Hastie seemed to be searching for a reason to quit the shadow cabinet as he embarked on a kind of journey of political self-actualisation after years of toeing the line.
The prospect of a new populist movement to compete with the Liberal Party has come up in conversations surrounding Hastie inside the Liberals. There are no signs such a move is in play. Australia’s voting system, migration policies, and party registration process makes a Reform-style outfit less likely to succeed than in the UK.
Hastie, who until recently has not been an enthusiastic participant in the cut-and-thrust of daily politics, is now positioned as alternative internal voice to Ley.
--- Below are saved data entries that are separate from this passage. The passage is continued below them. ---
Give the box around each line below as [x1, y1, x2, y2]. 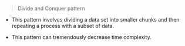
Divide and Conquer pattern [17, 5, 85, 12]
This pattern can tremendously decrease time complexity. [11, 34, 152, 40]
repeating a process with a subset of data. [11, 23, 115, 29]
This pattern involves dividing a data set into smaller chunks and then [11, 16, 180, 23]
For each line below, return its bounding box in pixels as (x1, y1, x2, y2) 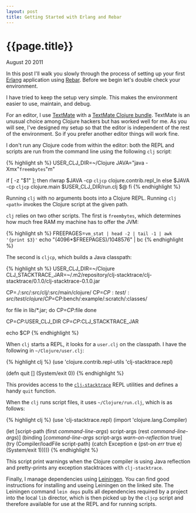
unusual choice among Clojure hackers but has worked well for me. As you (6, 118, 187, 125)
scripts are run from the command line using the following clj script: (6, 148, 172, 155)
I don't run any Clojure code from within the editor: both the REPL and (6, 142, 174, 149)
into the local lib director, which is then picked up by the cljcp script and (6, 494, 184, 501)
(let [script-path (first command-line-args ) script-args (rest (6, 428, 150, 435)
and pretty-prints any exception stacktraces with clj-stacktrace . (6, 464, 163, 471)
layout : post (6, 8, 38, 15)
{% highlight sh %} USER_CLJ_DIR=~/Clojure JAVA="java (6, 159, 145, 166)
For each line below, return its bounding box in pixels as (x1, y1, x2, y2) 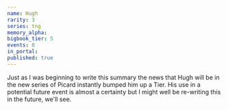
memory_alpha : (7, 29, 48, 36)
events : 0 (7, 42, 36, 49)
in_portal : (7, 49, 38, 55)
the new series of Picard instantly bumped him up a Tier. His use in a (7, 80, 201, 89)
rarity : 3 (7, 16, 36, 23)
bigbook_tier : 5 (7, 36, 53, 42)
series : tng (7, 23, 41, 29)
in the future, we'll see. (7, 95, 72, 103)
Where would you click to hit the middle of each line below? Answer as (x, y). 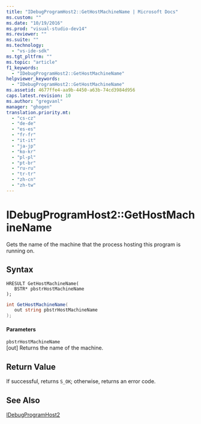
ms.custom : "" (24, 17)
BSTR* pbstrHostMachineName (49, 289)
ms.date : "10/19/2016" (34, 23)
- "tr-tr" (24, 174)
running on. (20, 251)
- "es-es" (24, 129)
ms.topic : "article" (32, 62)
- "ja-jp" (24, 146)
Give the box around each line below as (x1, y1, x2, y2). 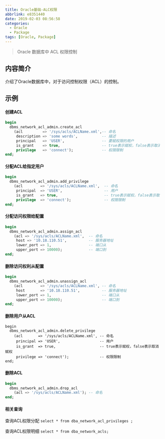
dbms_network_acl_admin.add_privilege (9, 179, 89, 184)
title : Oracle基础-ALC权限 (5, 7, 57, 12)
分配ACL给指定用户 (5, 163, 44, 169)
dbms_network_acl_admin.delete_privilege (9, 328, 96, 333)
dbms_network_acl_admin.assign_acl (9, 229, 82, 234)
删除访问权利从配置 (5, 263, 44, 269)
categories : (5, 21, 29, 26)
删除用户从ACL (5, 313, 36, 319)
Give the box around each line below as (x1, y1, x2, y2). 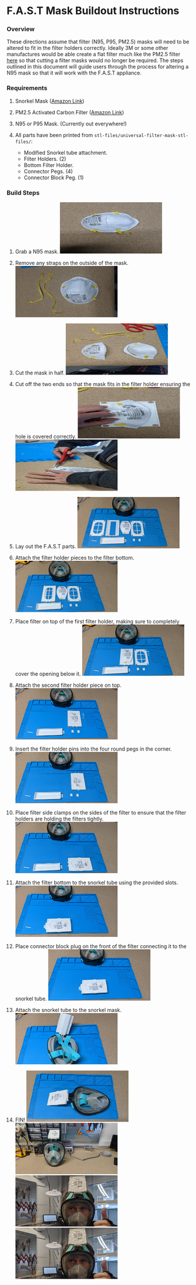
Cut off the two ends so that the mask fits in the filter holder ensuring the (15, 381, 191, 388)
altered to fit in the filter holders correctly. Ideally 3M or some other (6, 45, 169, 52)
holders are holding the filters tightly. (15, 816, 104, 823)
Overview (6, 25, 35, 33)
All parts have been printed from (15, 131, 93, 138)
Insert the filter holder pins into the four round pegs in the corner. (15, 745, 172, 752)
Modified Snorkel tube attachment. (23, 149, 107, 156)
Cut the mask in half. (15, 369, 65, 376)
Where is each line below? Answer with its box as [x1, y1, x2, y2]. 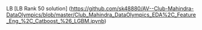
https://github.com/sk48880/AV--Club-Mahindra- [71, 5, 194, 12]
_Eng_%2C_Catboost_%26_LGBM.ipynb [6, 18, 104, 24]
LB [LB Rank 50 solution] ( [6, 5, 71, 12]
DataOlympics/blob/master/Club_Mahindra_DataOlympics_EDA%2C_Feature [6, 11, 196, 18]
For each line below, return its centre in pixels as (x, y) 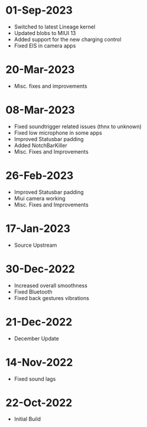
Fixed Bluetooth (33, 292)
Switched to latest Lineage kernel (55, 27)
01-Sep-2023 (39, 10)
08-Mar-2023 (40, 110)
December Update (37, 338)
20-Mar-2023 (40, 70)
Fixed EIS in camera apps (45, 46)
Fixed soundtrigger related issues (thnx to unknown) (78, 126)
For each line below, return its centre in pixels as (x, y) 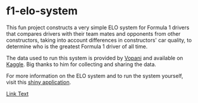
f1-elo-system (42, 11)
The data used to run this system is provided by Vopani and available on (95, 58)
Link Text (17, 93)
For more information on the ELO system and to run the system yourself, (95, 76)
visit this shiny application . (39, 82)
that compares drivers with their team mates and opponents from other (93, 33)
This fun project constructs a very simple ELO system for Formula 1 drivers (98, 27)
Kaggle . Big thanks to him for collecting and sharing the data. (81, 64)
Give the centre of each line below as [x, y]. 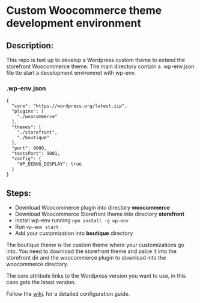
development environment [74, 23]
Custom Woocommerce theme [84, 11]
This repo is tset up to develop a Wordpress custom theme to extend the [95, 60]
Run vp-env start [37, 227]
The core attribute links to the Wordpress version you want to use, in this [96, 276]
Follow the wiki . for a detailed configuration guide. [68, 294]
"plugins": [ [28, 111]
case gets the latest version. [41, 282]
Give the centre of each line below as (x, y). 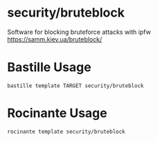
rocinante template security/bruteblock (67, 132)
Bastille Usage (49, 68)
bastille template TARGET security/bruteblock (76, 86)
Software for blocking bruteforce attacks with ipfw (79, 32)
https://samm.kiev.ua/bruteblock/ (55, 39)
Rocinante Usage (57, 113)
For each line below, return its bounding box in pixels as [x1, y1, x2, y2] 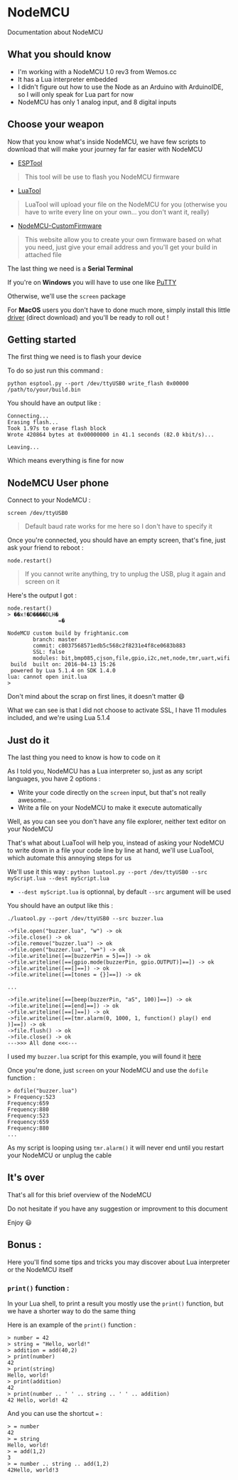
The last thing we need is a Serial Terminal [7, 264, 134, 273]
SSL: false [33, 649, 65, 656]
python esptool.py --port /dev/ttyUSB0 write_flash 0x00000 [7, 380, 190, 387]
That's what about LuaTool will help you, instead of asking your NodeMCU [7, 838, 225, 847]
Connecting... [7, 412, 50, 420]
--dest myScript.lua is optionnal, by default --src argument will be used [17, 887, 231, 896]
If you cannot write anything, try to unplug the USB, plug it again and [24, 570, 226, 578]
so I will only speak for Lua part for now [17, 90, 134, 98]
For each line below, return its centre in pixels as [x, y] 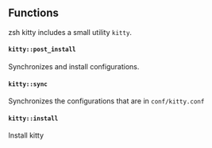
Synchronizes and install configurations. [74, 67]
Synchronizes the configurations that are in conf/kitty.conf [106, 101]
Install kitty [26, 135]
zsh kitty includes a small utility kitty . [70, 32]
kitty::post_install [42, 50]
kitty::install [33, 119]
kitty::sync [28, 84]
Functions [34, 13]
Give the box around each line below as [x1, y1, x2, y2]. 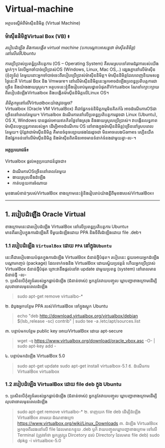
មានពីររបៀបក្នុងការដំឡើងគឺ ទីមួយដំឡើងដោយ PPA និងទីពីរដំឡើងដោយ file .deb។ [5, 229, 141, 235]
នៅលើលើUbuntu [5, 51, 36, 56]
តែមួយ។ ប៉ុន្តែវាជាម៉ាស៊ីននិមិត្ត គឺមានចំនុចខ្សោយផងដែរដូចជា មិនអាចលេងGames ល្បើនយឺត [5, 129, 154, 135]
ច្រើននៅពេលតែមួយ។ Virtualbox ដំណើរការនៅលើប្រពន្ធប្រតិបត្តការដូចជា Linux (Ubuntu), [5, 112, 158, 117]
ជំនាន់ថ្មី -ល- [5, 272, 27, 278]
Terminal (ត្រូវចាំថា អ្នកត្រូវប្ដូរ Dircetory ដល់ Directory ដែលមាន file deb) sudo [17, 432, 160, 438]
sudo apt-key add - [17, 343, 56, 349]
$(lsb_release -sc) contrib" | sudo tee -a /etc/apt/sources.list [17, 318, 141, 324]
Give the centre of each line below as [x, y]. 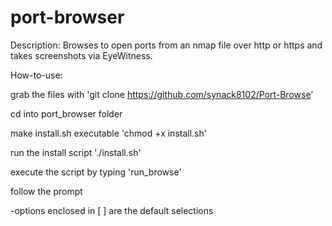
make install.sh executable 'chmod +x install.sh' [108, 133]
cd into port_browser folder [66, 113]
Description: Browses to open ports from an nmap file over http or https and [166, 45]
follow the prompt [46, 191]
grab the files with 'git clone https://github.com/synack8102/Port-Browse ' [162, 94]
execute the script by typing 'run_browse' [96, 172]
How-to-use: [36, 75]
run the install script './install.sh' [76, 152]
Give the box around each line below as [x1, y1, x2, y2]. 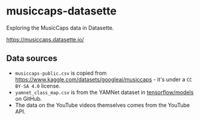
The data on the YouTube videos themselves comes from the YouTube [15, 101, 190, 109]
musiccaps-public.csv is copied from [15, 69, 107, 77]
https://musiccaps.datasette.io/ [6, 36, 85, 43]
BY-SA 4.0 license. [15, 82, 60, 89]
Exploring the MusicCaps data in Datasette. [6, 24, 114, 31]
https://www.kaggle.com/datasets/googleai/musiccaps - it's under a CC [15, 75, 192, 83]
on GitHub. [15, 95, 42, 102]
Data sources [6, 53, 57, 64]
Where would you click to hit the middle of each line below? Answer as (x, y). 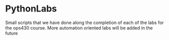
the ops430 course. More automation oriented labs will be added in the (79, 27)
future (12, 33)
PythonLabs (31, 9)
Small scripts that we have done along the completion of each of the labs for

A leadership challenge is not imminent, yet it is hard to see how such an ambitious figure will gain satisfaction from two years on the backbench in opposition.
Listening to the words of the former soldier, it’s not obvious that Hastie will see out what he has framed as a life-or-death battle for the future of the party.
His colleagues are genuinely confused about whether he is laying the groundwork for a challenge down the track or acting erratically without an end game, potentially leading to him quitting politics or charting a new path via a new party, or as a Matt Canavan-style renegade backbencher.
Hastie might not know either.
Speaking on radio last month about his crusade to remake the Liberal Party, Hastie said: “If I go out with the tide ... that’s great. I’ll get a lot more time with my kids back.”